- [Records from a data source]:
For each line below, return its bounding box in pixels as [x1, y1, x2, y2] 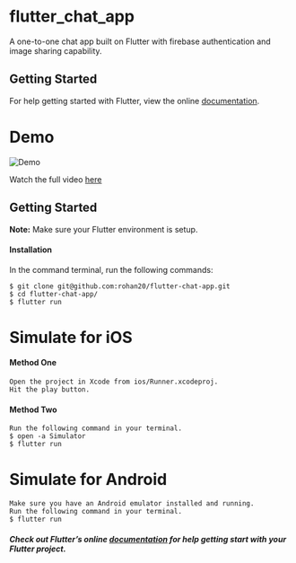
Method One [9, 357, 57, 368]
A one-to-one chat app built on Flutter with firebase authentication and [9, 36, 271, 47]
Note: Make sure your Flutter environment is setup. [9, 224, 198, 234]
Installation [9, 244, 52, 255]
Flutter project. [9, 543, 66, 554]
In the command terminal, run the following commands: [9, 264, 213, 275]
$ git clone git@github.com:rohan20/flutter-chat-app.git [9, 281, 231, 291]
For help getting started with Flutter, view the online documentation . [9, 95, 260, 106]
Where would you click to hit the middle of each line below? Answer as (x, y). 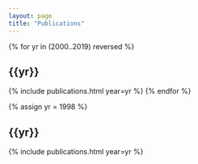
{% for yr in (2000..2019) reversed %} (72, 46)
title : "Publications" (46, 23)
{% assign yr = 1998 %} (48, 107)
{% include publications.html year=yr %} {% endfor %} (100, 91)
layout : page (30, 16)
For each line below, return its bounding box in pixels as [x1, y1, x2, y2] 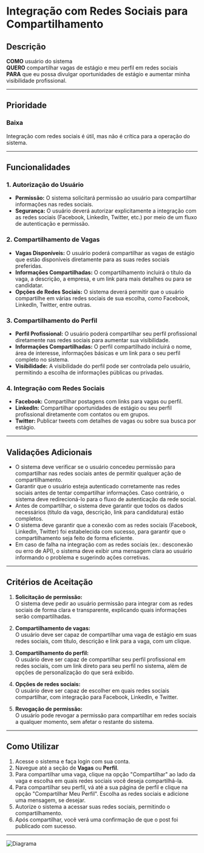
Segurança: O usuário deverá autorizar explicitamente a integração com [15, 207, 197, 214]
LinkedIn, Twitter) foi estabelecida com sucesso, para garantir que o [15, 528, 186, 535]
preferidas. [15, 262, 43, 269]
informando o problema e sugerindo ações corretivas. [15, 554, 151, 561]
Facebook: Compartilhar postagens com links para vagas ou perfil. [15, 398, 183, 405]
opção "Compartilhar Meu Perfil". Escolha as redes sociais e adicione [15, 790, 189, 797]
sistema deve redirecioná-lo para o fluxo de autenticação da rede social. [15, 496, 197, 503]
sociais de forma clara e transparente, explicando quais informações [15, 606, 187, 613]
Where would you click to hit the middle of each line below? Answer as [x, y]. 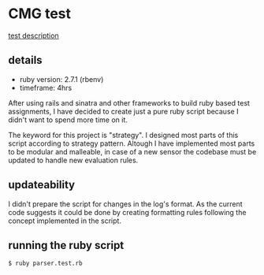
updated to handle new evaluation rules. [73, 160]
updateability [42, 185]
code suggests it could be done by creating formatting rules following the [127, 212]
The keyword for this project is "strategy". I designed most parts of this [123, 135]
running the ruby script [66, 245]
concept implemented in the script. [65, 221]
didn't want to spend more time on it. [68, 120]
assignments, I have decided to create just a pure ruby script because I [123, 111]
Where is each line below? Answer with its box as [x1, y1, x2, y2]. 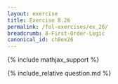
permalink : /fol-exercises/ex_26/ [7, 23, 109, 30]
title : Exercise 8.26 [7, 17, 71, 24]
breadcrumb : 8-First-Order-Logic [7, 29, 105, 37]
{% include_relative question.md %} [7, 69, 112, 78]
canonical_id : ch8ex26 [7, 36, 74, 43]
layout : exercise [7, 10, 58, 17]
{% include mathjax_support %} [7, 55, 100, 64]
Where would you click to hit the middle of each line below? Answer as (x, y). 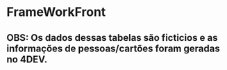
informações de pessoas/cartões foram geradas (113, 48)
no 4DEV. (27, 59)
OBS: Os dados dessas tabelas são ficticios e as (112, 38)
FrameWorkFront (56, 12)
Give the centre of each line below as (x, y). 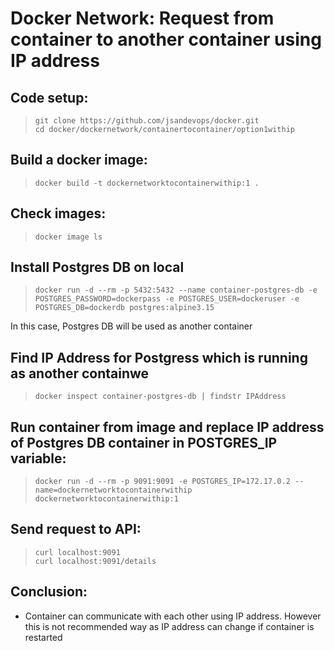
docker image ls (68, 237)
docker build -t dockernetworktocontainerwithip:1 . (147, 183)
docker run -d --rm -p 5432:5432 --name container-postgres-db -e (176, 290)
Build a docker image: (79, 160)
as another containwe (80, 373)
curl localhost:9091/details (95, 561)
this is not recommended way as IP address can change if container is (169, 626)
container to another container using (166, 39)
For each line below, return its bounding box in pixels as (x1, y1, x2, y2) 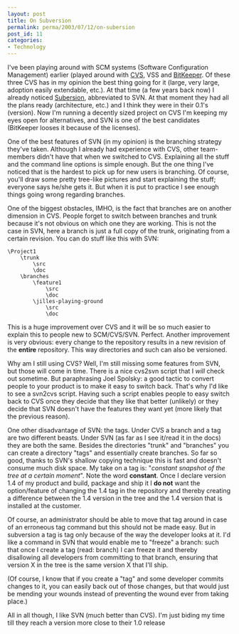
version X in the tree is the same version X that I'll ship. (7, 561, 169, 569)
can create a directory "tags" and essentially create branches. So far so (7, 449, 218, 457)
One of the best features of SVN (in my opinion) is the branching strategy (7, 137, 222, 146)
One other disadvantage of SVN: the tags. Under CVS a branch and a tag (7, 426, 221, 434)
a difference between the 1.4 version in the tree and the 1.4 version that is (7, 494, 223, 502)
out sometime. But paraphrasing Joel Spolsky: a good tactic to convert (7, 374, 215, 383)
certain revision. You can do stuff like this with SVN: (7, 234, 159, 243)
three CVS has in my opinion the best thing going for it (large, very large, (7, 78, 220, 86)
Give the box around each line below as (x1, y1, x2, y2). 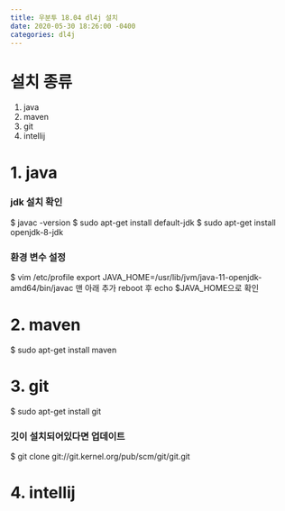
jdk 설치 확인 (10, 196, 63, 208)
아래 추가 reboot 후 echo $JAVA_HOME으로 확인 (85, 283, 260, 294)
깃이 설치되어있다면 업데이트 (10, 430, 125, 443)
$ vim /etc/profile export (10, 272, 101, 283)
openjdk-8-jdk (10, 226, 64, 237)
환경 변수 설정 (10, 251, 67, 263)
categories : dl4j (10, 30, 76, 39)
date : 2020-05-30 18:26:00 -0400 (10, 22, 136, 31)
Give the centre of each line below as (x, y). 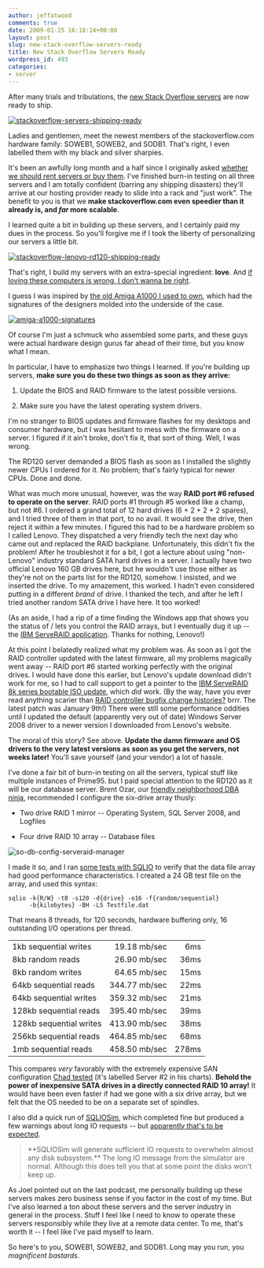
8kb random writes (47, 972)
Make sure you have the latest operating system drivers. (110, 405)
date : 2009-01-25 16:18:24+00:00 (63, 30)
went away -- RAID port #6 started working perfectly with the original (121, 666)
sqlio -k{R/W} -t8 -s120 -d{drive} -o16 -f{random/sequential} (114, 898)
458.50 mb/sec (138, 1049)
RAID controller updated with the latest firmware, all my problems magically (130, 658)
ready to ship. (31, 105)
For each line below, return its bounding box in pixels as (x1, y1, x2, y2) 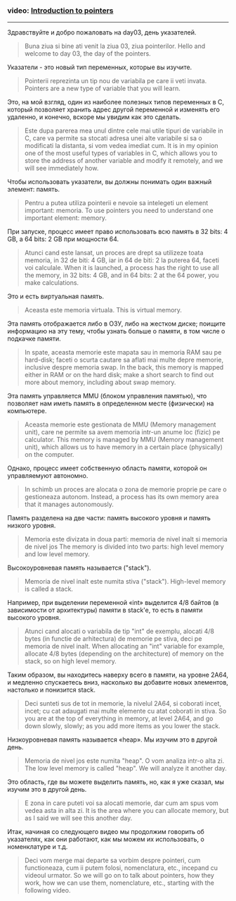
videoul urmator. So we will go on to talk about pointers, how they (24, 871, 214, 880)
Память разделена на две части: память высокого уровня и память (7, 514, 211, 522)
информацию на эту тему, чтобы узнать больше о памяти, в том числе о (7, 327, 225, 336)
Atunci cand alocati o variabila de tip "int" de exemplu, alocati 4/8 (24, 627, 214, 636)
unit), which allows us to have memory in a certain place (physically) (24, 443, 223, 451)
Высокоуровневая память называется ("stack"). (7, 563, 152, 572)
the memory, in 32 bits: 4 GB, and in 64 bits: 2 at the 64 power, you (24, 271, 219, 280)
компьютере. (7, 407, 47, 415)
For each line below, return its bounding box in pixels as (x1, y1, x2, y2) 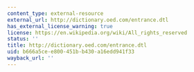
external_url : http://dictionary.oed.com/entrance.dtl (7, 16, 169, 23)
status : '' (7, 36, 39, 43)
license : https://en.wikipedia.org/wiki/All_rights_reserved (7, 29, 188, 36)
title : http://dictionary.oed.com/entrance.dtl (7, 42, 148, 49)
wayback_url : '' (7, 55, 54, 62)
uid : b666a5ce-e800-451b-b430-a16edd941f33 (7, 49, 135, 56)
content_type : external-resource (7, 10, 104, 17)
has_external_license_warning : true (7, 23, 113, 29)
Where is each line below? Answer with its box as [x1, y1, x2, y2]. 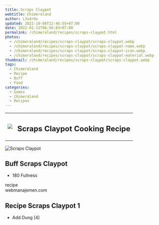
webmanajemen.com [5, 187, 47, 193]
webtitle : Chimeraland [5, 12, 51, 17]
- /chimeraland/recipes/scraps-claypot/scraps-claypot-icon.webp [9, 48, 146, 53]
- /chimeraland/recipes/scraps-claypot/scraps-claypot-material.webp [9, 53, 154, 58]
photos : [5, 35, 21, 40]
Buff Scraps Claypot [5, 160, 68, 168]
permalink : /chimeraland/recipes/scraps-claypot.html [5, 30, 117, 35]
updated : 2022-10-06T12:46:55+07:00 [5, 21, 80, 26]
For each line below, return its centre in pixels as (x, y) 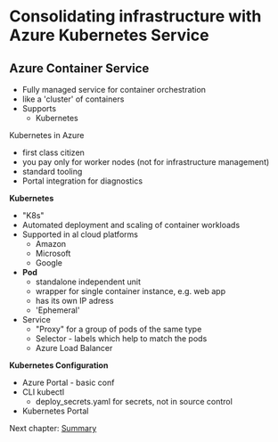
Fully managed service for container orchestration (114, 90)
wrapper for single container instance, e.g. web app (131, 291)
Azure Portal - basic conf (68, 382)
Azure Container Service (79, 68)
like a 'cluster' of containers (73, 99)
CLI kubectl (43, 392)
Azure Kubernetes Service (109, 35)
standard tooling (52, 172)
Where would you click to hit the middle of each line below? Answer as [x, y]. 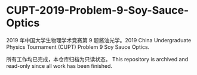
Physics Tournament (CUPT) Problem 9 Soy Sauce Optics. [78, 47]
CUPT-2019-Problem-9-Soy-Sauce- [98, 10]
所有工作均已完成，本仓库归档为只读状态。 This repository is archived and [97, 59]
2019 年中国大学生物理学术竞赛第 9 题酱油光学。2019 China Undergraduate [99, 40]
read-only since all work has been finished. [59, 65]
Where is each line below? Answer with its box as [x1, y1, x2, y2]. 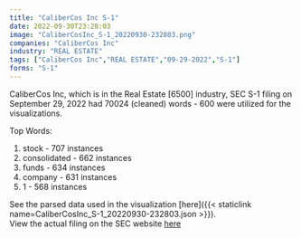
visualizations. [9, 108, 63, 119]
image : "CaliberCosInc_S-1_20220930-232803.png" [9, 30, 196, 39]
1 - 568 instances [22, 181, 88, 192]
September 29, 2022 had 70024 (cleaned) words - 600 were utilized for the [9, 98, 291, 109]
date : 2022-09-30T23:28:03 [9, 22, 111, 31]
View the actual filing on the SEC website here [9, 218, 182, 229]
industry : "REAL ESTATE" [9, 47, 103, 56]
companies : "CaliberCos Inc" [9, 38, 119, 48]
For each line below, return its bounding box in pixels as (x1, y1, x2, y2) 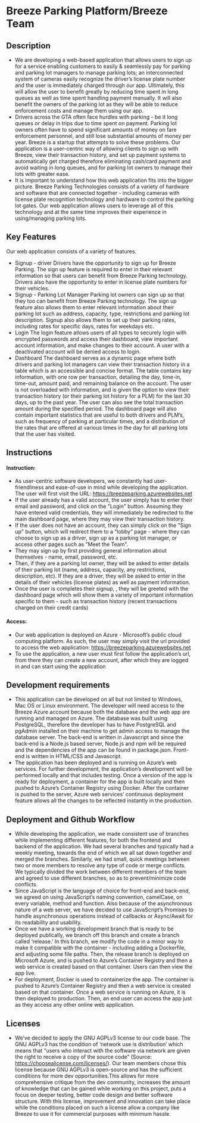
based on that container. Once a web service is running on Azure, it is (14, 988, 186, 996)
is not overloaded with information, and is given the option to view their (14, 386, 189, 393)
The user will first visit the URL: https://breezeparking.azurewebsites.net (14, 490, 192, 497)
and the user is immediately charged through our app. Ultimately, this (14, 82, 185, 89)
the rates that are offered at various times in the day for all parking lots (14, 424, 188, 431)
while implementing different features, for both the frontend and (14, 836, 171, 844)
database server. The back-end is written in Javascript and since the (14, 734, 183, 741)
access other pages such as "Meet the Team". (14, 541, 129, 548)
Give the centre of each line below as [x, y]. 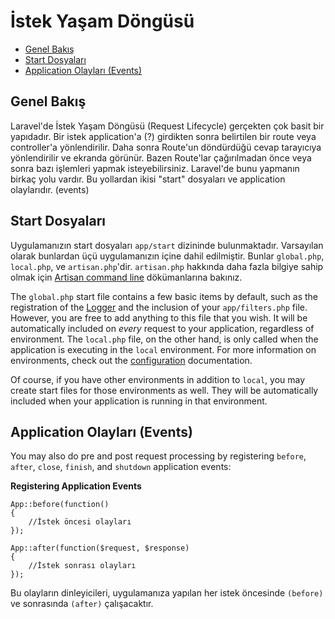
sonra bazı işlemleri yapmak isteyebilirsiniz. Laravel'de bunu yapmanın [155, 168]
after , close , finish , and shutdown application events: [121, 467]
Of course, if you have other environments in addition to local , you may [158, 379]
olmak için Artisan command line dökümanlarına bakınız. [126, 277]
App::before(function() [60, 505]
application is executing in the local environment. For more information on [163, 349]
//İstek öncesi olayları [80, 522]
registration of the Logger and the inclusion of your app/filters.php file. [159, 307]
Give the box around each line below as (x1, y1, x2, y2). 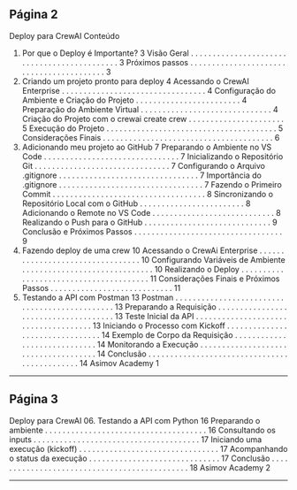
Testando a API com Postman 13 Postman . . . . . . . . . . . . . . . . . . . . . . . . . (21, 292, 285, 302)
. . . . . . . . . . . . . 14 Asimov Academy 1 (21, 357, 159, 368)
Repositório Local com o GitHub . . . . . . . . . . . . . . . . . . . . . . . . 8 (21, 198, 251, 209)
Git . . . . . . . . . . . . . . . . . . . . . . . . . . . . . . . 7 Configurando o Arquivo (21, 160, 265, 171)
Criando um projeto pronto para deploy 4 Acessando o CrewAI (21, 75, 250, 87)
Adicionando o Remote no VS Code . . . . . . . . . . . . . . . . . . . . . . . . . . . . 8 (21, 207, 281, 218)
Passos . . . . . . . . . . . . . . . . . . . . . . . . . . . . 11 (21, 282, 181, 293)
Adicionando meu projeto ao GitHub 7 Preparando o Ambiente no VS (21, 142, 272, 152)
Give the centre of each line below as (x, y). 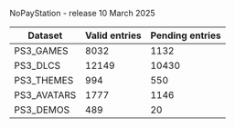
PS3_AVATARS (45, 95)
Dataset (45, 35)
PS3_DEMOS (42, 110)
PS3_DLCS (37, 65)
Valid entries (113, 35)
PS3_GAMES (41, 51)
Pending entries (186, 35)
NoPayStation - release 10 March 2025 (82, 13)
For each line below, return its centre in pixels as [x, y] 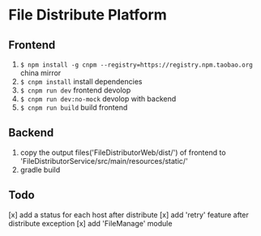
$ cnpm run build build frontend [74, 107]
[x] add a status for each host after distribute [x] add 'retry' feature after [129, 215]
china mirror [41, 73]
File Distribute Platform [88, 15]
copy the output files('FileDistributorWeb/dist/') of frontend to [123, 152]
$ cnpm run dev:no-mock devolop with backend [98, 99]
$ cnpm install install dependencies [81, 82]
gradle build [40, 169]
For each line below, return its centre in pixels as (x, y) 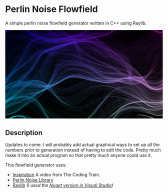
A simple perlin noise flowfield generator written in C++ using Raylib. (76, 23)
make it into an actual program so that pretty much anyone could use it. (79, 155)
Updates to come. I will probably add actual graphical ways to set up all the (82, 145)
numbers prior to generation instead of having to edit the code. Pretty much (83, 150)
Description (24, 133)
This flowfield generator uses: (36, 165)
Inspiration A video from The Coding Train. (56, 175)
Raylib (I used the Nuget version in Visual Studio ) (63, 185)
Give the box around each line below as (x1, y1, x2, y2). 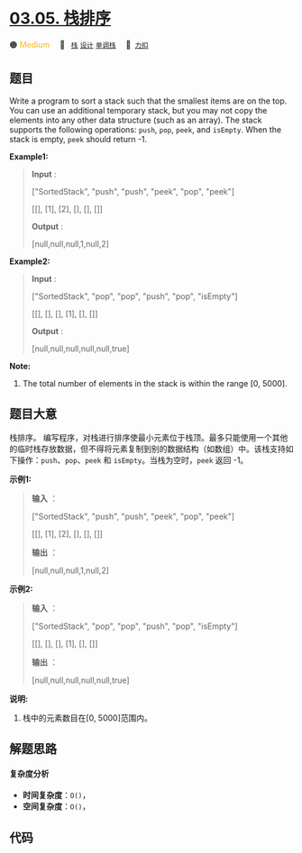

- [Task item]:
In the records above, find the line with "In the command" and the line with "didn't want to", then restate word for word only those two lines and all lines between, omitting pictures.

- [Task result]:
In the command terminal, run the following commands: [9, 264, 213, 275]
$ git clone git@github.com:rohan20/flutter-chat-app.git [9, 281, 231, 291]
For help getting started with Flutter, view the online documentation . [9, 95, 260, 106]
Where would you click to hit the middle of each line below? Answer as (x, y). 
{% for yr in (2000..2019) reversed %} (72, 46)
title : "Publications" (46, 23)
{% assign yr = 1998 %} (48, 107)
{% include publications.html year=yr %} {% endfor %} (100, 91)
layout : page (30, 16)
For each line below, return its bounding box in pixels as [x1, y1, x2, y2] 
Segurança: O usuário deverá autorizar explicitamente a integração com [15, 207, 197, 214]
LinkedIn, Twitter) foi estabelecida com sucesso, para garantir que o [15, 528, 186, 535]
preferidas. [15, 262, 43, 269]
informando o problema e sugerindo ações corretivas. [15, 554, 151, 561]
Facebook: Compartilhar postagens com links para vagas ou perfil. [15, 398, 183, 405]
opção "Compartilhar Meu Perfil". Escolha as redes sociais e adicione [15, 790, 189, 797]
sistema deve redirecioná-lo para o fluxo de autenticação da rede social. [15, 496, 197, 503]
sociais de forma clara e transparente, explicando quais informações [15, 606, 187, 613]
Where would you click to hit the middle of each line below? Answer as [x, y]. 
updated to handle new evaluation rules. [73, 160]
updateability [42, 185]
code suggests it could be done by creating formatting rules following the [127, 212]
The keyword for this project is "strategy". I designed most parts of this [123, 135]
running the ruby script [66, 245]
concept implemented in the script. [65, 221]
didn't want to spend more time on it. [68, 120]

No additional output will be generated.